WA Liberal party powerbroker Noel Crichton-Brown writes:

One can
only be dismayed by the Government’s decision to take control of the Senate
committee system.

It was
first developed in 1970 with a trial introduction of two Reference and Legislative
committees which dealt principally with Senate references and occasionally
legislation. This number was increased to seven in 1971 and later to eight. Six
Estimates Committees were also created in 1970.

In 1994 the
eight committees were split into sixteen separate committees with a Reference
Committee and a Legislative Committee allocated to each subject area. The
Estimates Committees were folded into the Legislative Committees. At that
time, Robert Ray, then a Keating Minister, and I as Deputy President and Chairman
of Committees, negotiated the suite of committees, their composition and the
allocation of Chairmen. Those committees have remained in that form until now.

It is true
that during the time the Coalition held a majority in the Senate for a period
of the Fraser government, all eight committees were chaired by Coalition
Senators.

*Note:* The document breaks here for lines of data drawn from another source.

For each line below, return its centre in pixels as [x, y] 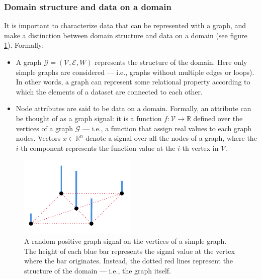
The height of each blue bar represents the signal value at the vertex [129, 251]
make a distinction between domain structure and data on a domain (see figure [126, 35]
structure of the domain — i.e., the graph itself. [98, 270]
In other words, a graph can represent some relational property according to [133, 82]
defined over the [218, 118]
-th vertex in [199, 148]
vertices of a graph [45, 128]
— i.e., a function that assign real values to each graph [167, 128]
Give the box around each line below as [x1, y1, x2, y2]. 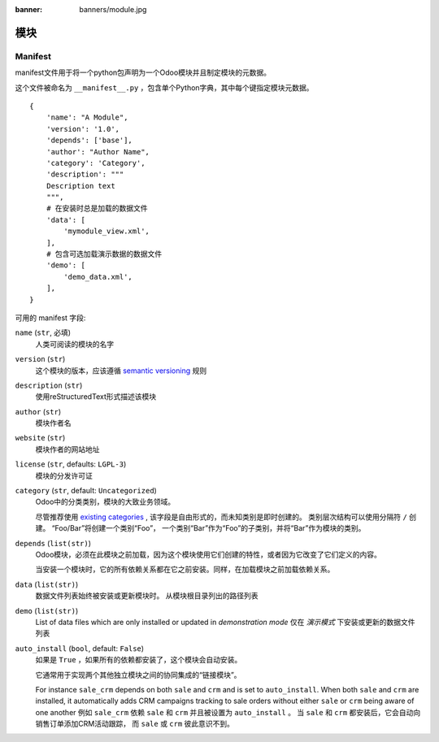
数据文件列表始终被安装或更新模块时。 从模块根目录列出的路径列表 [35, 591, 259, 601]
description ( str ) [15, 380, 83, 390]
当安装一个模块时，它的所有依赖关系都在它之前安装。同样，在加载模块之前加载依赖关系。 [35, 565, 335, 575]
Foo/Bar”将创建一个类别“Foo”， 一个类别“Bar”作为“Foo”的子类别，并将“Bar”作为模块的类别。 [54, 523, 366, 533]
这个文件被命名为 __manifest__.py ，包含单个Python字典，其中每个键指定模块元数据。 [15, 82, 314, 93]
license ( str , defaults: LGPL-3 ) [15, 459, 127, 469]
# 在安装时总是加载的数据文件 [46, 204, 148, 213]
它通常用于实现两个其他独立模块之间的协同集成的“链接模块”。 [35, 670, 241, 679]

Equally, it
was during this period that the invaluable and indispensable Senate Scrutiny of
Bills Committee was created, driven principally by the late Victorian Liberal
Senator, Alan Missen. It was strongly opposed by the Fraser government.

I commend
the 1982 Senate Standing Committee on Constitutional and Legal Affairs inquiry
into “The Burden of Proof in Criminal Proceedings” as a modest example of the quality
of inquiries of the time.

Senator
Minchin’s announcement brings into question the future nature and merit of our
federal bi-cameral system. Unquestionably the Senate committee changes now
proposed are intended to reduce the independence and therefore the power of the
Senate.

Referendums
in 1967, 1974, 1977, 1984 and 1988, all designed to reduce the independence and
role of the Senate, were all defeated by the people. The 1977 Simultaneous Elections
referendum was put forward by the Fraser government and supported by Labor yet was defeated
with nine courageous Liberal Senators opposing it and running the NO case.

What good
purpose does the Senate have if it is not a House of second deliberation, a
House of review, a House of some independent mind and standing? If it is but a
poor and pale reflection of the House of Representatives, what argument is
there in favour of six year fixed rotating terms?

Just weeks
before Robert Hill fell to the inevitable I urged him that the government not
abuse the Senate with its majority. Curiously, he was in many respects a Senate
man in spite of a failed attempt to move to the House of Representatives. Nick
Minchin is a Ministerial apparatchik. The difference shows.

The irony
is that the one Liberal Senator who has crossed the floor
in the past ten years should have no place in the Senate.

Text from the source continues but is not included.